John Lough
Associate Fellow, Russia and Eurasia Programme
Falling gas prices, increasing competition and a transformation in the way gas is sold internationally have coincided with fallout from Russia’s damaged political relations with Europe and are putting the world’s biggest gas producer under increasing pressure.
Outside the headquarters of GazpromOutside the headquarters of Gazprom during the annual meeting of the company's shareholders in Moscow on 26 June 2015. Photo by ALEXANDER NEMENOV/AFP/Getty Images.

Up until 2009 when Russia cut gas supplies to Ukraine, gas exports were Russia’s most powerful source of influence in its relations with Europe. Gazprom was supplying around one-third of the EU’s gas needs and its customers seemed happy to continue to import increasing volumes of Russian gas on a business model that had not changed for decades.

Those times are over and Gazprom is scrambling to re-cast its export strategy faced by new political and commercial constraints in Europe. At the same time, its move to the Asian markets has run into difficulties and last year’s breakdown of relations with the EU over Ukraine has led European countries to accelerate efforts to diversify supply sources and reduce dependence on Russian gas.

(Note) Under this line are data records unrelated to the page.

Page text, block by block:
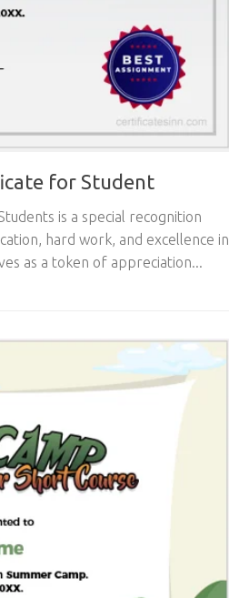
for Student
is a special recognition
hard work, and excellence in
as a token of appreciation...
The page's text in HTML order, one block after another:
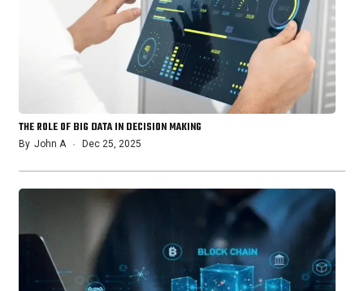
THE ROLE OF BIG DATA IN DECISION MAKING
By John A Dec 25, 2025
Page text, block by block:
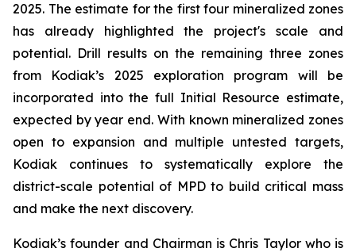
2025. The estimate for the first four mineralized zones
has already highlighted the project's scale and
potential. Drill results on the remaining three zones
from Kodiak’s 2025 exploration program will be
incorporated into the full Initial Resource estimate,
expected by year end. With known mineralized zones
open to expansion and multiple untested targets,
Kodiak continues to systematically explore the
district-scale potential of MPD to build critical mass
and make the next discovery.
Kodiak’s founder and Chairman is Chris Taylor who is
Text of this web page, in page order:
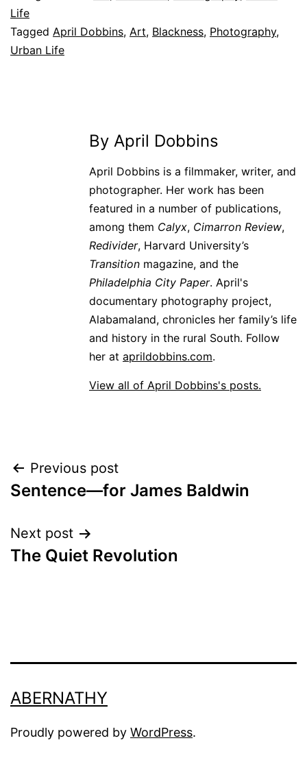
Life
Tagged April Dobbins, Art, Blackness, Photography,
Urban Life
By April Dobbins
April Dobbins is a filmmaker, writer, and
photographer. Her work has been
featured in a number of publications,
among them Calyx, Cimarron Review,
Redivider, Harvard University’s
Transition magazine, and the
Philadelphia City Paper. April's
documentary photography project,
Alabamaland, chronicles her family’s life
and history in the rural South. Follow
her at aprildobbins.com.
View all of April Dobbins's posts.
Post
navigation
Previous post
Sentence—for James Baldwin
Next post
The Quiet Revolution
ABERNATHY
Proudly powered by WordPress.
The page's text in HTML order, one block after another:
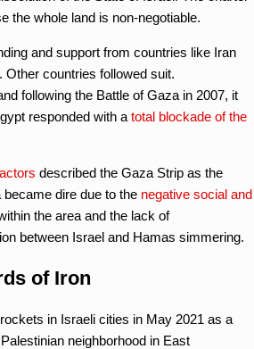
the whole land is non-negotiable.
and support from countries like Iran
Other countries followed suit.
following the Battle of Gaza in 2007, it
responded with a total blockade of the
described the Gaza Strip as the
dire due to the negative social and
the area and the lack of
between Israel and Hamas simmering.
of Iron
in Israeli cities in May 2021 as a
neighborhood in East
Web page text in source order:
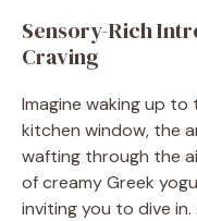
Sensory-Rich
Craving
Imagine waking up
kitchen window, the
wafting through the
of creamy Greek
inviting you to dive
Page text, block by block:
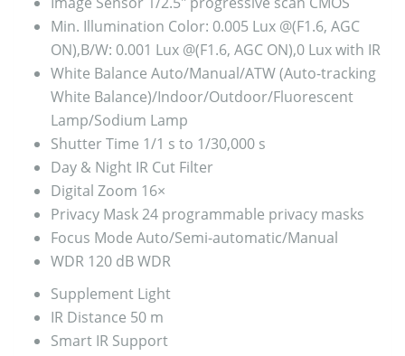
Min. Illumination Color: 0.005 Lux @(F1.6, AGC
ON),B/W: 0.001 Lux @(F1.6, AGC ON),0 Lux with IR
White Balance Auto/Manual/ATW (Auto-tracking
White Balance)/Indoor/Outdoor/Fluorescent
Lamp/Sodium Lamp
Shutter Time 1/1 s to 1/30,000 s
Day & Night IR Cut Filter
Digital Zoom 16×
Privacy Mask24 programmable privacy masks
Focus Mode Auto/Semi-automatic/Manual
WDR 120 dB WDR
Supplement Light
IR Distance 50 m
Smart IR Support
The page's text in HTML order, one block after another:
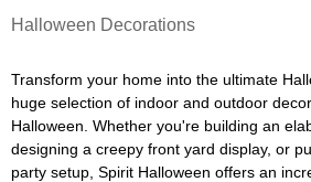
Halloween Decorations
Transform your home into the ultimate
huge selection of indoor and outdoor
Halloween. Whether you're building an
designing a creepy front yard display, or
party setup, Spirit Halloween offers an
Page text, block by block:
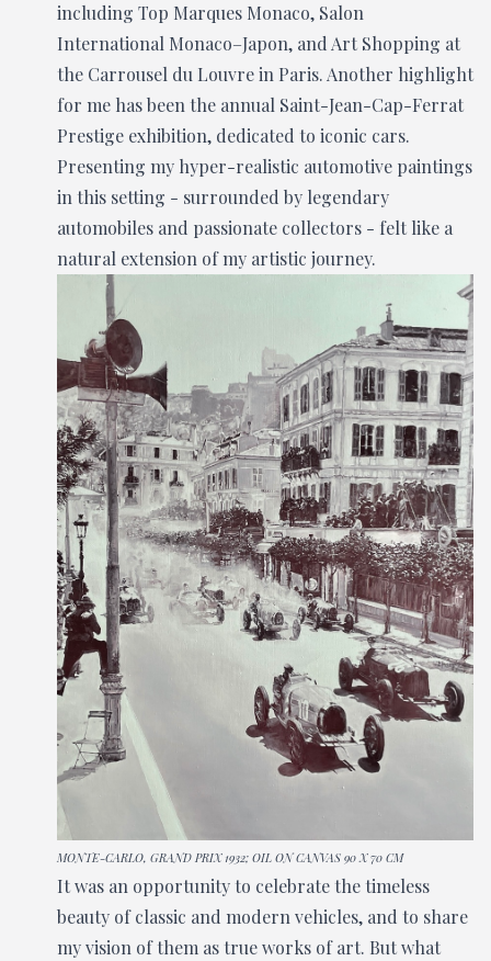
including Top Marques Monaco, Salon
International Monaco–Japon, and Art Shopping at
the Carrousel du Louvre in Paris. Another highlight
for me has been the annual Saint-Jean-Cap-Ferrat
Prestige exhibition, dedicated to iconic cars.
Presenting my hyper-realistic automotive paintings
in this setting - surrounded by legendary
automobiles and passionate collectors - felt like a
natural extension of my artistic journey.
MONTE-CARLO, GRAND PRIX 1932; OIL ON CANVAS 90 X 70 CM
It was an opportunity to celebrate the timeless
beauty of classic and modern vehicles, and to share
my vision of them as true works of art. But what
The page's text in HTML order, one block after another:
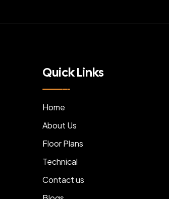
Quick Links
Home
About Us
Floor Plans
Technical
Contact us
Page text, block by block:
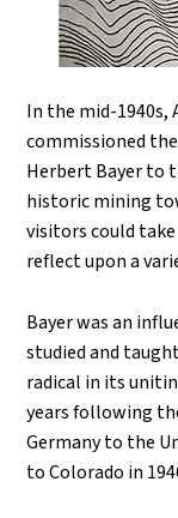
In the mid-1940s,
commissioned
Herbert Bayer to
historic mining
visitors could
reflect upon a
Bayer was an
studied and
radical in its
years following
Germany to the
to Colorado in
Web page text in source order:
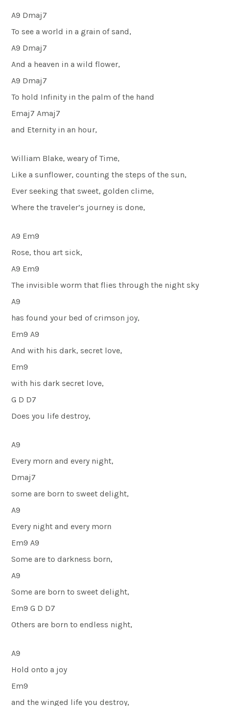
A9 Dmaj7
To see a world in a grain of sand,
A9 Dmaj7
And a heaven in a wild flower,
A9 Dmaj7
To hold Infinity in the palm of the hand
Emaj7 Amaj7
and Eternity in an hour,
William Blake, weary of Time,
Like a sunflower, counting the steps of the sun,
Ever seeking that sweet, golden clime,
Where the traveler’s journey is done,
A9 Em9
Rose, thou art sick,
A9 Em9
The invisible worm that flies through the night sky
A9
has found your bed of crimson joy,
Em9 A9
And with his dark, secret love,
Em9
with his dark secret love,
G D D7
Does you life destroy,
A9
Every morn and every night,
Dmaj7
some are born to sweet delight,
A9
Every night and every morn
Em9 A9
Some are to darkness born,
A9
Some are born to sweet delight,
Em9 G D D7
Others are born to endless night,
A9
Hold onto a joy
Em9
and the winged life you destroy,
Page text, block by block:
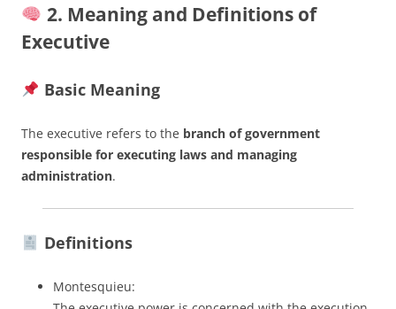
2. Meaning and Definitions of
Executive
Basic Meaning
The executive refers to the branch of government
responsible for executing laws and managing
administration.
Definitions
Montesquieu:
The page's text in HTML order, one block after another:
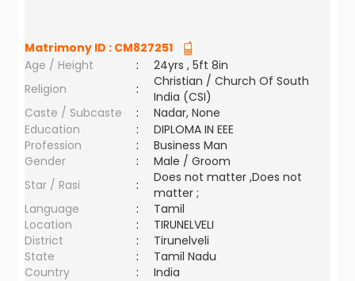
Matrimony ID : CM827251
Age / Height
:
24yrs , 5ft 8in
Religion
:
Christian / Church Of South
India (CSI)
Caste / Subcaste
:
Nadar, None
Education
:
DIPLOMA IN EEE
Profession
:
Business Man
Gender
:
Male / Groom
Star / Rasi
:
Does not matter ,Does not
matter ;
Language
:
Tamil
Location
:
TIRUNELVELI
District
:
Tirunelveli
State
:
Tamil Nadu
Country
: India
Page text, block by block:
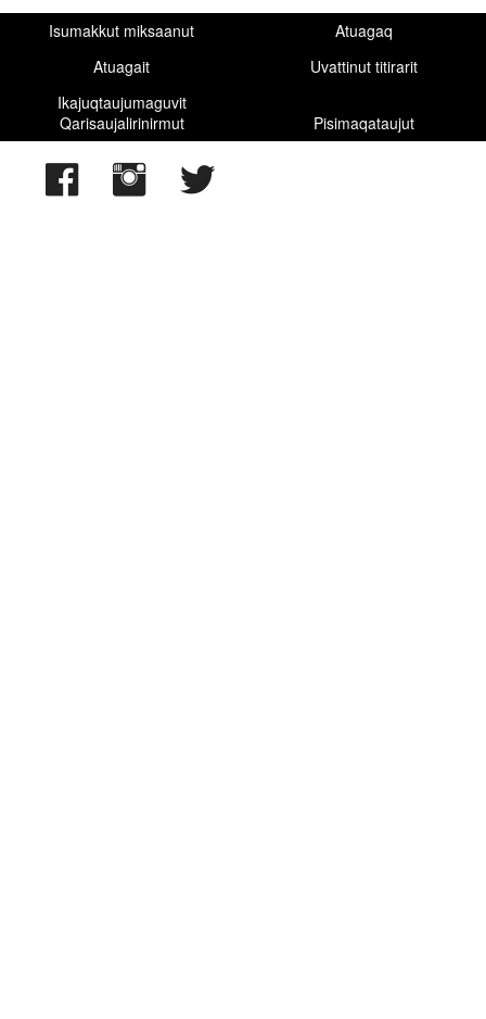
Isumakkut miksaanut
Atuagaq
Atuagait
Uvattinut titirarit
Ikajuqtaujumaguvit
Qarisaujalirinirmut
Pisimaqataujut
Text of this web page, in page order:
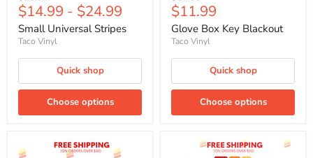
price
$14.99 - $24.99
Small Universal Stripes
Taco Vinyl
Quick shop
Choose options
price
Current
price
$11.99
Glove Box Key Blackout
Taco Vinyl
Quick shop
Choose options
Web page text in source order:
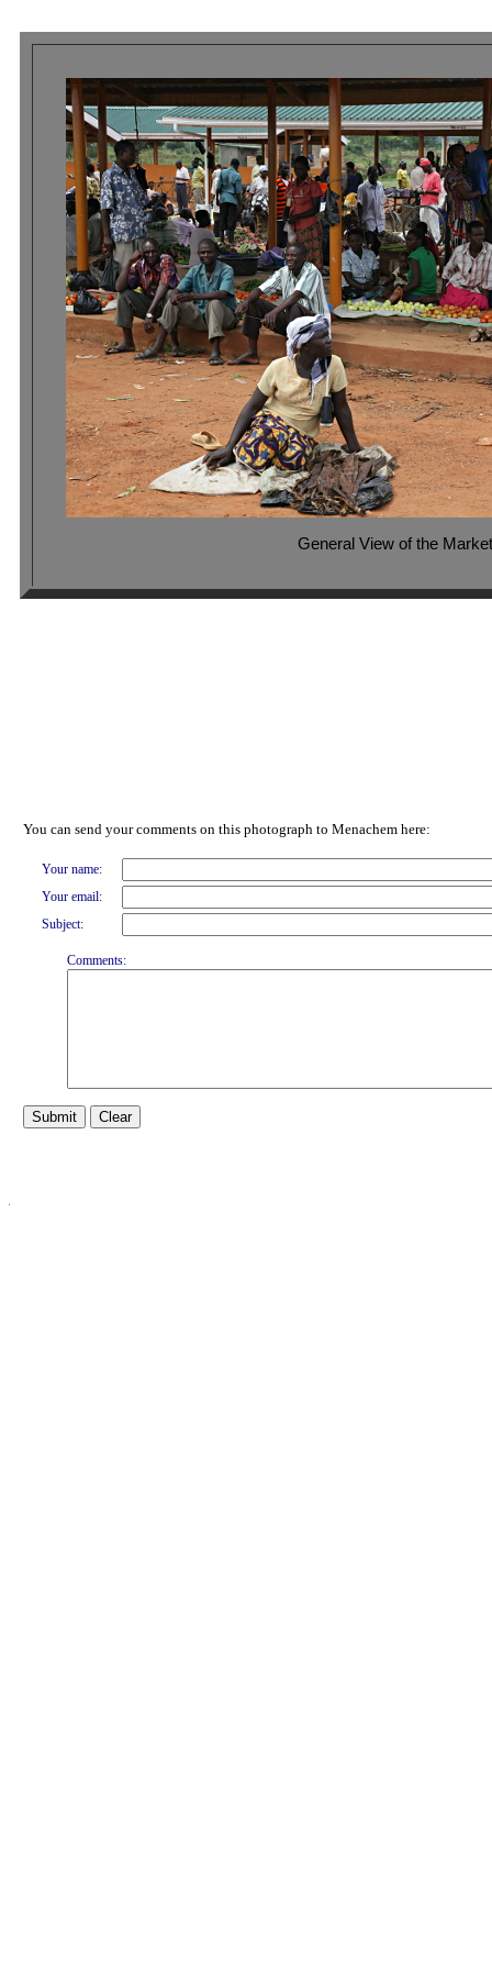
General View of the Market
You can send your comments on this photograph to Menachem here:
Your name:
Your email:
Subject:
Comments:

Gazprom is also reluctantly adjusting to new EU rules designed to increase competition in the energy sector that challenge its practice of selling gas on long-term contracts. Despite strong resistance to the idea over many years, it recently held its first auctions for spot gas supplies to Europe.

Several other surprising developments in recent months suggest that Gazprom is rushing to overhaul its export strategy but is finding its room for manoeuvre limited.

In June, Gazprom - together with a set of European partners including Shell - unveiled a project to double the capacity of the Nord Stream pipeline under the Baltic Sea. At a time of uncertainty about future gas demand in Europe as well as potential financing challenges for Gazprom, the commercial case does not appear compelling.

Politically, the timing was also strange. As relations with Europe are strained over Ukraine, this was hardly the time to start a project requiring the consent of European regulators to access EU markets given its potentially damaging consequences for Ukraine’s energy security. Currently, around half of Russia’s gas exports to Europe pass through Ukraine. Expanded Nord Stream capacity could deprive Ukraine of transit revenues and weaken Ukraine’s hand in its negotiations to buy Russian gas.

Gazprom then announced it would halve the planned capacity of its planned Turkish Stream pipeline under the Black Sea. Turkish Stream had been Gazprom’s hasty response to its cancellation last year of the South Stream pipeline to bring Russian gas to its southern European markets, and it had openly described South Stream as part of its efforts to reduce transit dependence on Ukraine to zero. 

Unexpectedly, however, the Russian position on Ukrainian transit also seems to have shifted.  President Putin recently indicated that Russia would continue to supply gas to Europe through Ukraine after 2019 when it had been due to end. This possibly reflects an understanding in the Kremlin that to receive a green light from the EU to operate an expanded Nord Stream pipeline is going to require changing perceptions of Russia’s strategy if not the strategy itself.

Cross-border energy infrastructure projects work successfully when there is alignment of political and commercial interests on both sides. The current Nord Stream pipeline is not fully loaded because of a 50 per cent restriction on Gazprom’s use of the pipeline that transports gas from its landing point in Germany to the Czech Republic. Efforts to resolve the issue with Brussels stalled after Russia’s annexation of Crimea. 

Gazprom is facing difficulties in Turkey too. Moscow’s relations with Ankara have gone into a rapid downward spiral over Russian actions in Syria coinciding with a legal dispute over a price discount for Russian gas sold to Turkey. This is a challenging context for pursuing co-operation on a new pipeline project.

Finally, Gazprom’s pivot to Asia has hit problems. China’s preferred export route - based on building the 2,200km Power of Siberia pipeline - is looking far less attractive for Gazprom after an oil price fall of more than 50 per cent since the deal was negotiated. Implementation is advancing at a snail’s pace with no prospect of completion by the target date of 2019 and financing hard to obtain. Efforts to develop liquefied natural gas (LNG) exports in the Russian Far East have also suffered serious setbacks because of the low oil price and western sanctions.

Gazprom is not just under pressure from a rapidly changing external environment - its dominant position in the Russian market is also under assault. Rosneft, its main domestic competitor, is likely to try to capitalise on the disarray in Gazprom’s export strategy by increasing its efforts to break Gazprom’s traditional monopoly on pipeline gas exports.

Diversity of supply from Russian sources would contribute to European energy security and help protect Russia’s share of the European market. Gazprom’s woes could yet lead to a healthier gas relationship between Russia and Europe.